Aber ist dies auch gelungen?

Metro 2033 Redux
Bei Metro 2033 Redux kann man wohl eindeutig sagen, ja! Denn obwohl sich an der Story nichts geändert hat, weist das Spiel jetzt ein qualitativ hochwertiges Grafikpaket vor.
Kommen wir jedoch erst einmal zur Story. Diese spielt man immer noch aus der Sicht des 20-jährigen Artjoms, der in der Umgebung von U-Bahn-Tunneln, die von Banditen, Mutanten und den mysteriösen „Schwarzen“ bewohnt werden, aufgewachsen ist. Auch ist die Oberfläche weiterhin das Schaubild einer postapokalyptischen Atomkatastrophe, durch die wir uns mit der Atemmaske zeitweise kämpfen.

Der etwas ältere Teil profitiert hier vor allem von der neuen Grafikaufmachung. Diese wurde nämlich mindestens auf den Stand von Last Light angehoben und läuft nun mit der hauseigenen 4A-Engine. Wer das Original schon gespielt hat, dem werden wohl die neuen (und vor allem hochauflösenden) Texturen auffallen, welche stark an Metro: Last Light erinnern. 4A-Games hat Metro 2033 weiterhin einen dynamischen Wetterwechsel und realistischere Zerstörung der Umgebung verpasst.

Auch stechen einem die sehr atmosphärischen und dynamischen Lichteffekte ins Auge, die die düstere Zukunft von Moskau noch besser darstellen und Details noch schöner aussehen lassen. Somit wird der nukleare Winter im ersten Teil noch deutlicher, was unter anderem mit einem fahlen Sonnenschein ausgedrückt wird, der sich gerade so durch die Rauch- und Wolkendecke hindurch bahnt und das Eis am Boden zum Glänzen bringt.

Die Kämpfe von Metro 2033 wurden im groben Ganzen extrem realistischer gestaltet, was man unter anderem an den besseren Kampf- und Tarnmechanismen, der überarbeitete Feind-KI und dem Waffenhandling erkennt. Auch sind jetzt bekannte Neuerungen aus Metro: Last Light, wie etwa das Wischen über die Gasmaske, die ansprechendere Gebietskarte im Ladebildschirm, lautlose Gegnerausschaltung oder die Waffenerweiterungen eingeführt worden.

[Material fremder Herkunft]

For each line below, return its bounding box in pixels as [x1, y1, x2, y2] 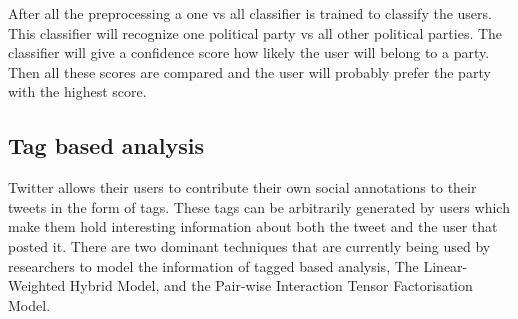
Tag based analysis [8, 130, 204, 161]
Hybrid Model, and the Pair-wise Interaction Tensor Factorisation [69, 275, 473, 296]
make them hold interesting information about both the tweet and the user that [8, 216, 498, 237]
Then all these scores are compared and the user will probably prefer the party [8, 61, 491, 82]
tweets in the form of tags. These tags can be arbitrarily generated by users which [8, 196, 510, 217]
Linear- [423, 255, 468, 276]
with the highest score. [8, 81, 147, 102]
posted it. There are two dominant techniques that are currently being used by [8, 235, 491, 256]

Metro_2033_Redux_-_Announce_1

Die Kämpfe werden im Allgemeinen durch eine überarbeitete Feind-KI einen Tick realistischer und vor allem herausfordernder. Leider muss man hier sagen, dass es an manchen Stellen trotzdem noch etwas hakt, wenn man zum Beispiel an den Wachen mit angeschaltetem Licht vorbeischleicht, während sie zu einem herüberschauen, und dennoch nichts bemerken. Diese kleinen Aussetzer kann man aber im großen Ganzen zum Glück verzeihen.

Metro: Last Light Redux
Trotz des recht jungen Alters von nur einem Jahr hat auch Metro: Last Light eine Redux-Überarbeitung bekommen. Diese beruht, wie bei seinem Vorgänger, nur auf der Überarbeitung des Spielerlebnisses. Die Story knüpft, wie im Original (Metro: Last Light), an Metro 2033 an und lässt Artjom gegen zukünftige Mutanten, Banditen, Neonazis oder Kommunisten antreten. Die spielerischen Neuerungen beziehen sich eher auf kleine Sachen, wie der Uhr an Artjoms Armgelenk, auf die man jetzt direkt schauen kann oder die direkten Übergänge zwischen Kapiteln ohne lästiges Laden.

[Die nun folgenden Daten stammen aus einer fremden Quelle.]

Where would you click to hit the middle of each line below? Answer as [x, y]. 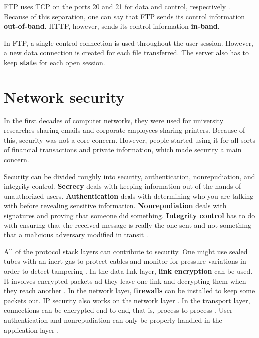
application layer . [32, 329]
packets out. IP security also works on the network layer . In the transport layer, [127, 300]
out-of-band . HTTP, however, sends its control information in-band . [112, 26]
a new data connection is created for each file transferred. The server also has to [126, 53]
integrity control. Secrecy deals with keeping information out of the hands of [123, 186]
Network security [64, 96]
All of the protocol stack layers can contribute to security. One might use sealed [126, 251]
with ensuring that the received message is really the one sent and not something [128, 225]

Bei der Grafik hat 4A Games nur vorsichtig mit einer besseren Ausleuchtung nachgeholfen, welche durch ein stimmigeres Licht erzeugt wurde. Weitere Veränderungen fallen nur auf, wenn man genau hinguckt. So sieht ein Hebel mehr nach solidem Eisen als nach Plastik aus oder das Moos am Gitter sticht noch mehr heraus. Dies hat man, wie bei Metro 2033, durch neue hochauflösende Texturen erreicht, welche an manchen Teilen auch nicht mehr so schwammig aussehen wie beim Original.

Leider hat 4A Games an manchen Stellen auch geschlampt, da zum Beispiel der junge Bursche aus dem Originalteil, welcher uns unsere ersten Waffen aushändigt, im Redux Teil mit einem älteren Herrn ausgetauscht wurde, jedoch seine jugendliche Stimme behalten hat.

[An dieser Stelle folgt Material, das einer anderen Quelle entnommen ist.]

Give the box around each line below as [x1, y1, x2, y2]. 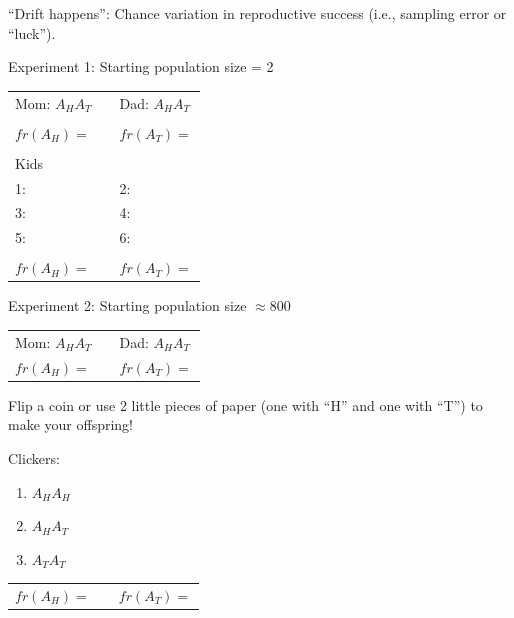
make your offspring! [8, 414, 133, 435]
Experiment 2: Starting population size [8, 295, 247, 316]
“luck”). [8, 22, 56, 43]
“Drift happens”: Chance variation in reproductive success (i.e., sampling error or [8, 3, 507, 23]
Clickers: [8, 447, 60, 468]
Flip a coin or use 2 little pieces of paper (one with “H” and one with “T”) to [8, 394, 483, 415]
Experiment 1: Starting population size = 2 [8, 56, 274, 77]
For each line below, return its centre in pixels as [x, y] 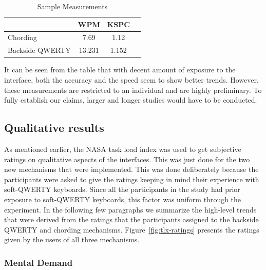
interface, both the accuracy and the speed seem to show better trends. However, [131, 79]
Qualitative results [54, 128]
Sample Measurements [72, 6]
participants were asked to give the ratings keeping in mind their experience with [132, 179]
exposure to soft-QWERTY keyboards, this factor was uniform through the [123, 199]
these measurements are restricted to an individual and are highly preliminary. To [133, 90]
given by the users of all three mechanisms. [72, 239]
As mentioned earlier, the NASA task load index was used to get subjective [123, 149]
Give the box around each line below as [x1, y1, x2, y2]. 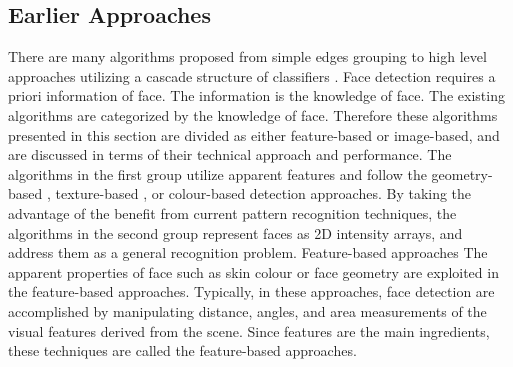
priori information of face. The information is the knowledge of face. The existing [8, 85, 505, 106]
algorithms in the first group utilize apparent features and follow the [8, 163, 427, 184]
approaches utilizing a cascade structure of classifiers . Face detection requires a [8, 65, 496, 86]
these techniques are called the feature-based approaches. [8, 340, 357, 361]
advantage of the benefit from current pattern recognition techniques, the [8, 202, 457, 223]
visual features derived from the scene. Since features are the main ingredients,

Metro_2033_Redux_-_Announce_2

Beide Titel basieren also weiterhin, wie die Originalteile, auf dem Roman von Dmitry Glukhovsky und fesseln somit weiterhin Metro-Neulinge. Jedoch hat sich 4A Games auch etwas für die alten Hasen überlegt und neue Modi in beide Titel eingebracht. Somit hat man jetzt die Auswahl zwischen „Überleben“ und „Spartaner“. Beide jeweils mit den Auswahlmöglichkeiten „Normal“, „Hardcore“ und die aus Metro: Last Light bekannten „Ranger“ und „Ranger Hardcore“ Modi.

Der Spartaner-Stil baut auf dem actionreicheren, originalen Last Light-Teil auf, der mehr Fokus auf schnelle Schießereien setzt und dem Protagonist erlaubt, mehr Schaden einzustecken, bevor er umkippt. Das Gegenstück dazu heißt „Überleben“, indem der Taktiker gefragt ist, da Munition knapp und deswegen der Einsatz des Messers erforderlich ist.
Die absoluten Experten werden dagegen im Ranger-Modus gefordert, wo Artjom schnell das Zeitliche segnet und jegliche Bildschirmeinblendungen entfernt wurden.

Die Stärken von beiden Titeln liegen weiterhin in der Atmosphäre, die die Spiele erzeugen. Während man in weiter Ferne (oder doch nicht so weit?) das Brüllen und Knurren der Mutanten hört, muss man dennoch auf jeden Schritt und Tritt achten, da vielleicht schon um die nächste Ecke eine Stolperfalle von einer der gegnerischen Fraktionen gelegt sein kann und man so jederzeit mit geballter Action rechnen muss.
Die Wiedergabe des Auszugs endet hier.